During the policy gap period from mid -2022 to March 2024, China's PVC exports to India soared from less than 1 million tons to 1.33 million tons, and Indian domestic enterprises complained frequently on the grounds of "industrial damage", ultimately pushing the final tax rate in 2025 to increase by more than 100 percent compared with 2019. This process reflects India's long-term tendency to protect the local PVC industry, and the surge in Chinese exports has become a direct incentive for the tax increase.
Short-term and Long-term Effects of Final 3. Anti-dumping Rulings
from the perspective of the development of India's anti-dumping duties on China, India's protection of its own PVC industry has existed for a long time. The intermediate policy gap has brought opportunities to Chinese PVC companies. The rapid growth of China's PVC exports to India is also the second time in India. The key reason for "anti-dumping.

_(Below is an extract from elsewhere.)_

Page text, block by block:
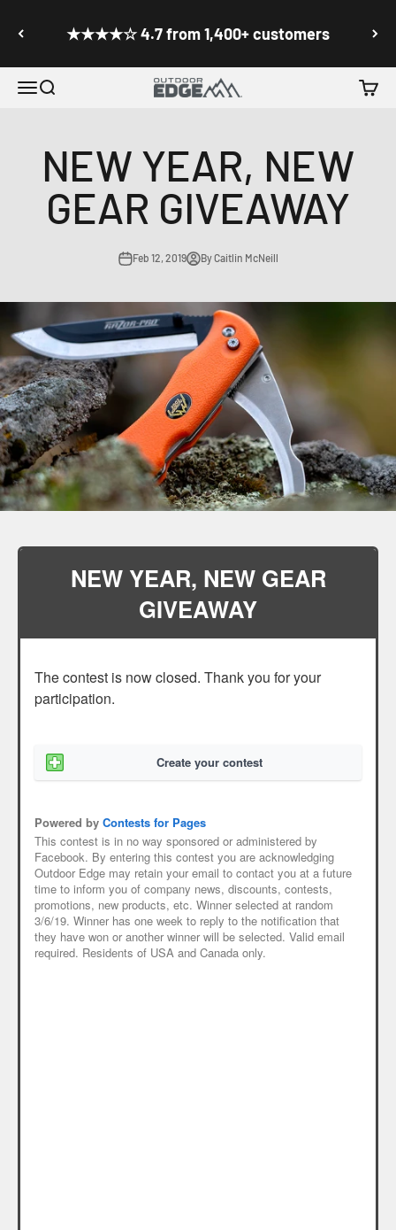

At present, China's PVC exports to India has a certain degree of dependence, the short-term global re-selection of "India for" countries is not realistic. In the next period of time, the export pressure of China's PVC industry may increase sharply, and the corresponding domestic competition pressure will also increase rapidly, and the market price will also show some performance.

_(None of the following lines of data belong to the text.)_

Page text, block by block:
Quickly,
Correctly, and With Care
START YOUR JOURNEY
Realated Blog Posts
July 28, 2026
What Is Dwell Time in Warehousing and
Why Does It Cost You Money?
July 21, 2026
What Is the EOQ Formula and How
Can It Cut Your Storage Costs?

In addition, India's anti-dumping taxes on China are significantly higher than those of the United States, Japan and South Korea, which is directly related to the proportion of India's imports of Chinese PVC products.
In the long run, India is expected to add 3 million tons of PVC between 2025 and 2028, with a total production capacity of 4.59 million tons in 2028, which is likely to reduce the import dependence of PVC. From this point of view, India is not China's long-term PVC export destination.
For Chinese PVC enterprises, it is necessary to adapt to the structural impact brought about by changes in the international situation as soon as possible, especially enterprises with high export dependence, and do not affect the exploration of consumer markets in other countries because of India's anti-dumping duties. In addition, if conditions permit, we can also carry out the strategic layout of emerging countries such as Southeast Asian countries and Africa as soon as possible, and develop high value-added products such as medical grade PVC and paste resin special materials to avoid tariffs. In the next 3-5 years, the PVC game between China and India will enter a critical period. If Chinese enterprises can take the lead in completing technology, product iteration and global layout, they will be able to take the lead in the next round of competition.